Malicious code sniffing out confidential information such as credit card numbers increased from 48 percent of Symantec's Top 50 malicious code reports in the first half of 2006 to 66 percent in the second half. Threats that log keystrokes and export sensitive user and system data increased, with keystroke loggers now making up 79 percent of threats to confidential information.

This report is the first in which Symantec assessed data breaches that exposed information that could result in identity theft. The company found that during this time period, the government sector accounted for most of the data breaches that could lead to identity theft, with 25 percent of the total.

The preferred way for companies to lose our data was theft or loss of a computer or other data storage/transmittal medium, such as a USB key or a backup disk. Fifty-four of all identity theft-related data breaches in the second half of 2006 were made up of such losses. The second most common cause of data breaches that could lead to identity theft was insecure policy, which accounted for 28 percent of incidents.

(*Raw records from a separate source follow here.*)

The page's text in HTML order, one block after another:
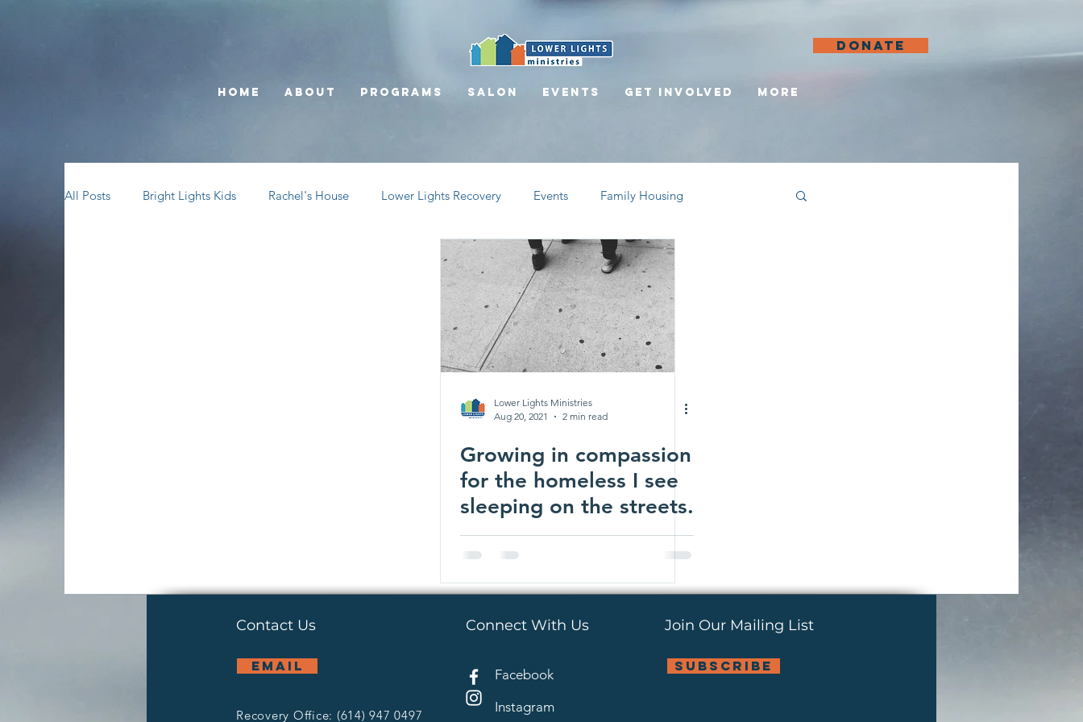
DONATE
Home About Programs Salon Events Get involved More
All Posts Bright Lights Kids Rachel's House Lower Lights Recovery Events Family Housing
Lower Lights Ministries
Aug 20, 2021
2 min read
Growing in compassion
for the homeless I see
sleeping on the streets.
Contact Us Connect With Us
email
Recovery Office: (614) 947 0497
Facebook
Instagram
Join Our Mailing List
subscribe
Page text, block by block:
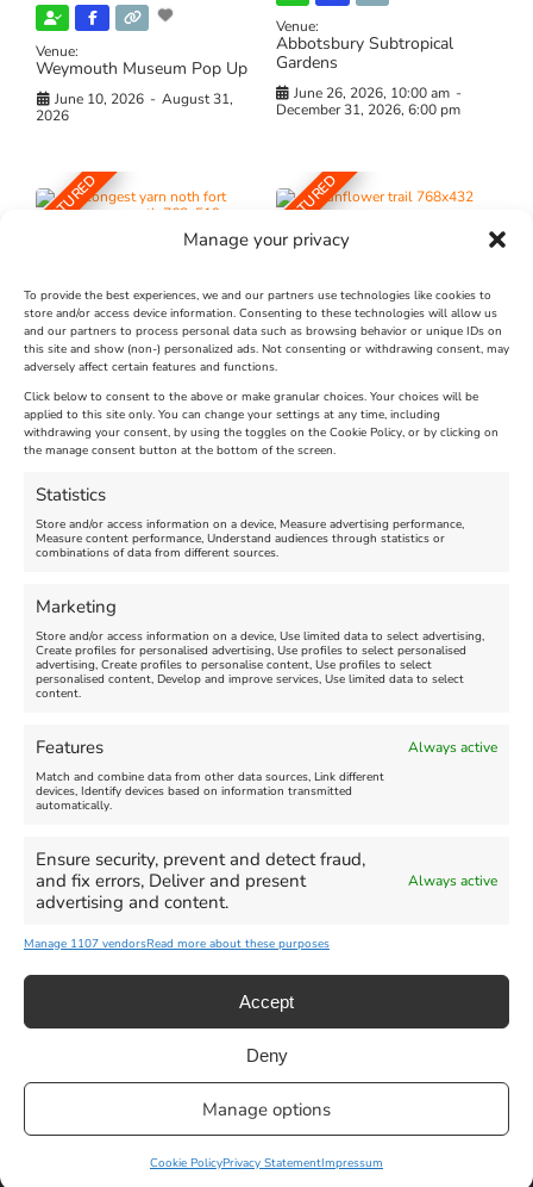
Manage your privacy
To provide the best experiences, we and our partners use technologies like cookies to
store and/or access device information. Consenting to these technologies will allow us
and our partners to process personal data such as browsing behavior or unique IDs on
this site and show (non-) personalized ads. Not consenting or withdrawing consent, may
adversely affect certain features and functions.
Click below to consent to the above or make granular choices. Your choices will be
applied to this site only. You can change your settings at any time, including
withdrawing your consent, by using the toggles on the Cookie Policy, or by clicking on
the manage consent button at the bottom of the screen.
Statistics
Store and/or access information on a device, Measure advertising performance,
Measure content performance, Understand audiences through statistics or
combinations of data from different sources.
Marketing
Store and/or access information on a device, Use limited data to select advertising,
Create profiles for personalised advertising, Use profiles to select personalised
advertising, Create profiles to personalise content, Use profiles to select
personalised content, Develop and improve services, Use limited data to select
content.
Features Always active
Match and combine data from other data sources, Link different
devices, Identify devices based on information transmitted
automatically.
Ensure security, prevent and detect fraud,
and fix errors, Deliver and present
advertising and content.
Always active
Manage 1107 vendorsRead more about these purposes
Accept
Deny
Manage options
Cookie PolicyPrivacy StatementImpressum
Venue:
Weymouth Museum Pop Up
June 10, 2026 - August 31,
2026
Venue:
Abbotsbury Subtropical
Gardens
June 26, 2026, 10:00 am -
December 31, 2026, 6:00 pm
FEATURED
The Longest Yarn – Dates
Extended !!!
Venue:
Nothe Fort
August 24, 2026, 4:00 pm
FEATURED
Dorset Sunflower Trail
Venue:
Maiden Castle Farm
July 28, 2026, 11:00 am
FEATURED
Summer Funfair
August 1, 2026 - August 30,
2026
more
August 6, 2026
August 13,
Weymouth | All Rights Reserved |Managed By
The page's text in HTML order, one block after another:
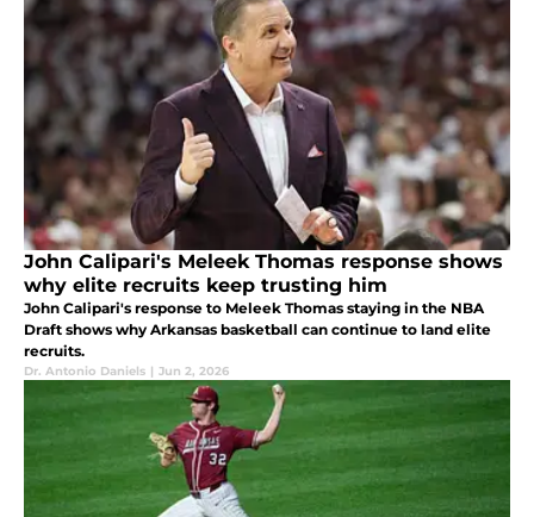
John Calipari's Meleek Thomas response shows
why elite recruits keep trusting him
John Calipari's response to Meleek Thomas staying in the NBA
Draft shows why Arkansas basketball can continue to land elite
recruits.
Dr. Antonio Daniels | Jun 2, 2026
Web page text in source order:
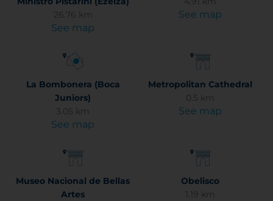
26.76 km
See map
See map
La Bombonera (Boca
Juniors)
3.05 km
See map
Metropolitan Cathedral
0.5 km
See map
Museo Nacional de Bellas
Artes
Obelisco
1.19 km
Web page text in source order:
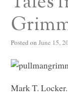
Posted on June 15,
Mark T. Locker.
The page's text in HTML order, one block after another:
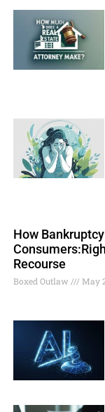
How
Recourse
Boxed Outlaw May
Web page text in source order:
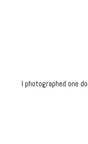
I photographed one

Zombies thrived in this time period, as well. Symantec detected 11 percent more active bot-infected computers than the period before, with an average of 63,912 spotted daily. The worldwide total of distinct bot-infected systems rose to about 6,049,594—a 29 percent increase. The number of command-and-control servers decreased by 25 percent to 4,746. Symantec theorizes that this is due to network owners consolidating and expanding their networks. Zero-day vulnerabilities also rose during this period. Trojans taking advantage of zero-day vulnerabilities numbered 12—a significant increase over the first half of the year and the second half of 2005, when only one zero-day vulnerability was documented for each reporting period. Most of the zero-days in late 2006 were client-side vulnerabilities affecting Office applications, Internet Explorer and ActiveX controls. Symantec noted that attackers are "increasingly using zero-day vulnerabilities as the first step in establishing coordinated networks of malicious activity," the company said in a release.




Trojans increased significantly in late 2006 as well. They made up 45 percent of the volume of malicious code reports, compared with 23 percent in early 2006. While Trojans made up 45 percent of malicious code reports, they made up 60 percent of attempted infections.

"Symantec has observed high levels of coordinated activity between threats, including spam and phishing," Symantec said in its release. "Often, Trojans are used to install spam zombies or phishing Web sites on compromised computers in order to facilitiate fraud or other criminal activities."

In late 2006, spam made up 59 percent of all monitored e-mail traffic, Symantec found—an increase over early 2006, when 54 percent of e-mail was classified as spam.

Symantec found that the rise in spam was primarily due to pump and dump stock scams. The company found that top detected spam category, at 30 percent, was related to financial products and services. Unique phishing messages in late 2006 increased, with 166,248 unique messages, or an average of 904 unique phishing messages per day. Phishing attacks primarily used financial services as bait, with that topic accounting for 84 percent of unique brands used in phishing attacks. Financial services also made up 64 percent of phishing Web sites. Forty-six of all known phishing sites were found in the U.S.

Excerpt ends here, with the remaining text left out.